Skip to content

fix: process group kill + session suspend/resume via session/load#310

Merged
thepagent merged 3 commits into
openabdev:mainfrom
chaodu-agent:fix/session-pool-process-groups-and-resume
Apr 13, 2026
Merged

fix: process group kill + session suspend/resume via session/load#310
thepagent merged 3 commits into
openabdev:mainfrom
chaodu-agent:fix/session-pool-process-groups-and-resume

Conversation

@chaodu-agent
Copy link
Copy Markdown
Collaborator

@chaodu-agent chaodu-agent commented Apr 13, 2026

What problem does this solve?

When running openab with kiro-cli on a constrained host (3.6 GB RAM on Zeabur), the session pool fills up with idle agent processes that are never properly reclaimed.
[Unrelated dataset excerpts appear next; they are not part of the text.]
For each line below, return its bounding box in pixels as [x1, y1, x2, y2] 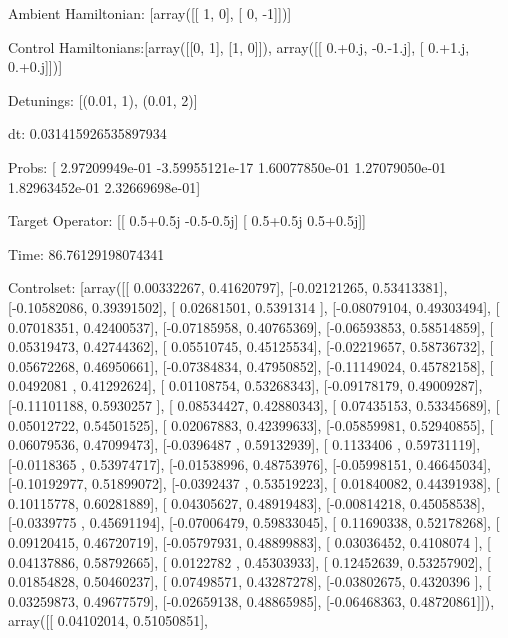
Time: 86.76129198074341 [8, 243, 165, 264]
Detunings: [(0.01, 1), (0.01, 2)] [8, 89, 198, 110]
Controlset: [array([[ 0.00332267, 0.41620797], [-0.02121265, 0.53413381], [8, 277, 448, 298]
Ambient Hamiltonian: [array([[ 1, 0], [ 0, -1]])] [8, 3, 292, 23]
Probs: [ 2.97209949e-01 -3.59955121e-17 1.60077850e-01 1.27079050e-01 [8, 156, 447, 177]
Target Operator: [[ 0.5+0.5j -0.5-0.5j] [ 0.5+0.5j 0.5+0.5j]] [8, 210, 366, 231]
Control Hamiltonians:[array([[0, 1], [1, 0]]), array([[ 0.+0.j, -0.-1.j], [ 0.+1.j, [8, 36, 470, 57]
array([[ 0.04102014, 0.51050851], [8, 610, 208, 631]
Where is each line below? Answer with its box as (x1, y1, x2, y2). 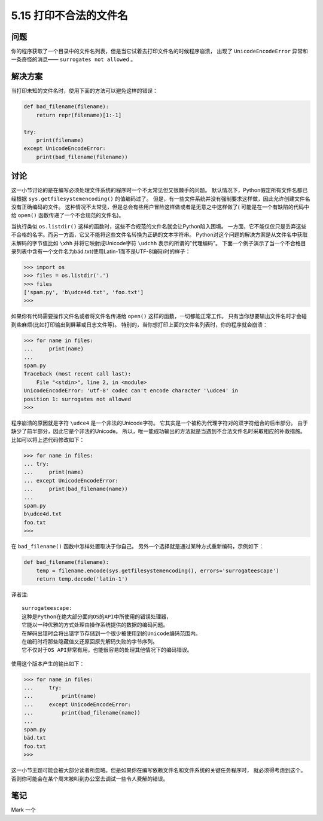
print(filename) (36, 136, 84, 144)
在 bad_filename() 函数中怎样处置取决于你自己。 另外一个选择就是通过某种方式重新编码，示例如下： (11, 543, 264, 550)
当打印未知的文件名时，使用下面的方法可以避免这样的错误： (11, 87, 158, 94)
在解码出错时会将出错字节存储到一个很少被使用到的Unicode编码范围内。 (22, 630, 201, 637)
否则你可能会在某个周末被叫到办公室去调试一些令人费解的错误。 (11, 775, 169, 782)
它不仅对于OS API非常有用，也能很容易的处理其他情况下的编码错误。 (22, 646, 193, 654)
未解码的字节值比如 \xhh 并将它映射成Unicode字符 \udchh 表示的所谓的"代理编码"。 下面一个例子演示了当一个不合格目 (11, 239, 306, 246)
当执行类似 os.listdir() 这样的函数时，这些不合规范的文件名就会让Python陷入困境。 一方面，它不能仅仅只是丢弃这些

Each kiro-cli acp spawns a grandchild kiro-cli-chat acp (~300 MB). kill_on_drop only kills the direct child — the grandchild gets orphaned. 10 sessions × 300 MB = 3 GB leaked → OOM.

Closes #309

At a Glance

  BEFORE:                                    AFTER:

  openab                                     openab
    │                                          │
    ├─ kill_on_drop ──► kiro-cli (dead)        ├─ kill(-pgid) ──► ┌─ kiro-cli    ┐ dead ✅
    │                   kiro-cli-chat ☠️       │                  └─ kiro-cli-chat┘ dead ✅
    │                   (300 MB orphan)         │
    │                                          │
    ├─ pool: 10 × 300 MB = 3 GB               ├─ pool: 1-2 active × 300 MB
    │  (all kept alive until 24h TTL)          │  suspended: { thread → sessionId }
    │                                          │
    └─ pool full → REJECT                      ├─ idle → suspend (save sessionId, kill process)
                                               ├─ user returns → spawn + session/load → resume ✅
                                               └─ pool full → LRU evict oldest → suspend it

Prior Art & Industry Research

OpenClaw (acpx):

acpx uses self-terminating queue-owner processes with a 3-stage graceful shutdown in AcpClient.terminateAgentProcess(): stdin.end() → SIGTERM (1.5s) → SIGKILL (1s) → detach all handles. Each queue-owner exits on idle TTL, taking its agent process with it. Session resume is handled in reconnect.ts — it checks supportsLoadSession(), tries session/load, falls back to session/new. This PR adopts the 3-stage shutdown pattern and the session/load fallback logic.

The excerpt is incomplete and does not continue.